Aim of the task -> Below are entries to be transcribed exactly; exclude the pictures from the copy.

(Saved data entries)

========

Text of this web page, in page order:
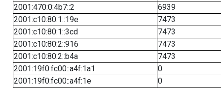
2001:470:0:4b7::2
6939
2001:c10:80:1::19e
7473
2001:c10:80:1::3cd
7473
2001:c10:80:2::916
7473
2001:c10:80:2::b4a
7473
2001:19f0:fc00::a4f:1a1
0
2001:19f0:fc00::a4f:1e
0
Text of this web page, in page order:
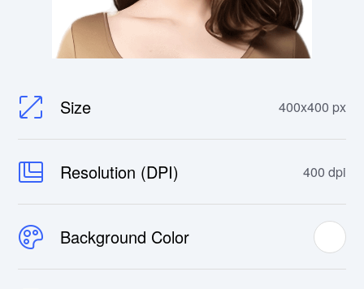
Size 400x400 px
Resolution (DPI) 400 dpi
Background Color
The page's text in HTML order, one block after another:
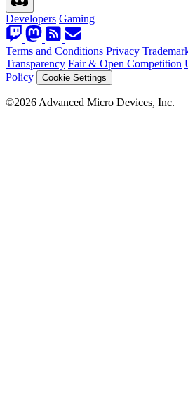
Developers Gaming
Terms and Conditions Privacy
Transparency Fair & Open Competition
Policy
Cookie Settings
©2026 Advanced Micro Devices, Inc.
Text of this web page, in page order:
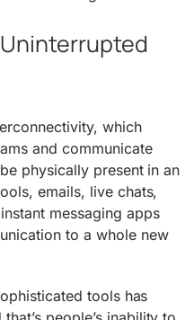
which
and communicate
physically present in an
emails, live chats,
messaging apps
to a whole new
tools has
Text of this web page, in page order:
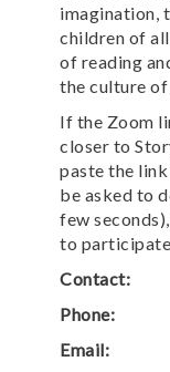
imagination,
children of
of reading
the culture of
If the Zoom
closer to
paste the
be asked to
few
to
Contact:
Phone:
Email:
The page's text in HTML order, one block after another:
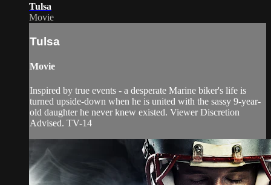
Tulsa
Movie
Tulsa
Movie
Inspired by true events - a desperate Marine biker's life is
turned upside-down when he is united with the sassy 9-year-
old daughter he never knew existed. Viewer Discretion
Advised. TV-14
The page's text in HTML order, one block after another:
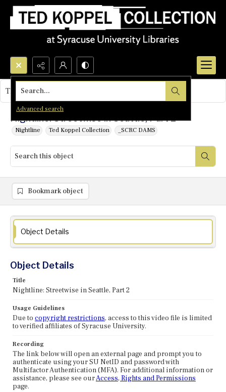
Search...
Advanced search
Nightline: Streetwise in Seattle, Part 2
Nightline Ted Koppel Collection _SCRC DAMS
This object contains no images.
Bookmark object
Object Details
Object Details
Title
Nightline: Streetwise in Seattle, Part 2
Usage Guidelines
Due to copyright restrictions, access to this video file is limited
to verified affiliates of Syracuse University.
Recording
The link below will open an external page and prompt you to
authenticate using your SU NetID and password with
Multifactor Authentication (MFA). For additional information or
assistance, please see ourAccess, Rights and Permissions
page.
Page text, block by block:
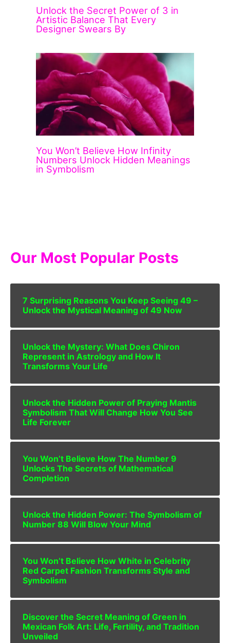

========

Solution for this task ->
Text of this web page, in page order:
2001:470:0:4b7::2
6939
2001:c10:80:1::19e
7473
2001:c10:80:1::3cd
7473
2001:c10:80:2::916
7473
2001:c10:80:2::b4a
7473
2001:19f0:fc00::a4f:1a1
0
2001:19f0:fc00::a4f:1e
0
Text of this web page, in page order:
Size 400x400 px
Resolution (DPI) 400 dpi
Background Color
The page's text in HTML order, one block after another:
Developers Gaming
Terms and Conditions Privacy
Transparency Fair & Open Competition
Policy
Cookie Settings
©2026 Advanced Micro Devices, Inc.
Text of this web page, in page order:
which
and communicate
physically present in an
emails, live chats,
messaging apps
to a whole new
tools has
Text of this web page, in page order:
imagination,
children of
of reading
the culture of
If the Zoom
closer to
paste the
be asked to
few
to
Contact:
Phone:
Email:
The page's text in HTML order, one block after another:
Tulsa
Movie
Tulsa
Movie
Inspired by true events - a desperate Marine biker's life is
turned upside-down when he is united with the sassy 9-year-
old daughter he never knew existed. Viewer Discretion
Advised. TV-14
The page's text in HTML order, one block after another:
Search...
Advanced search
Nightline: Streetwise in Seattle, Part 2
Nightline Ted Koppel Collection _SCRC DAMS
This object contains no images.
Bookmark object
Object Details
Object Details
Title
Nightline: Streetwise in Seattle, Part 2
Usage Guidelines
Due to copyright restrictions, access to this video file is limited
to verified affiliates of Syracuse University.
Recording
The link below will open an external page and prompt you to
authenticate using your SU NetID and password with
Multifactor Authentication (MFA). For additional information or
assistance, please see ourAccess, Rights and Permissions
page.
Page text, block by block:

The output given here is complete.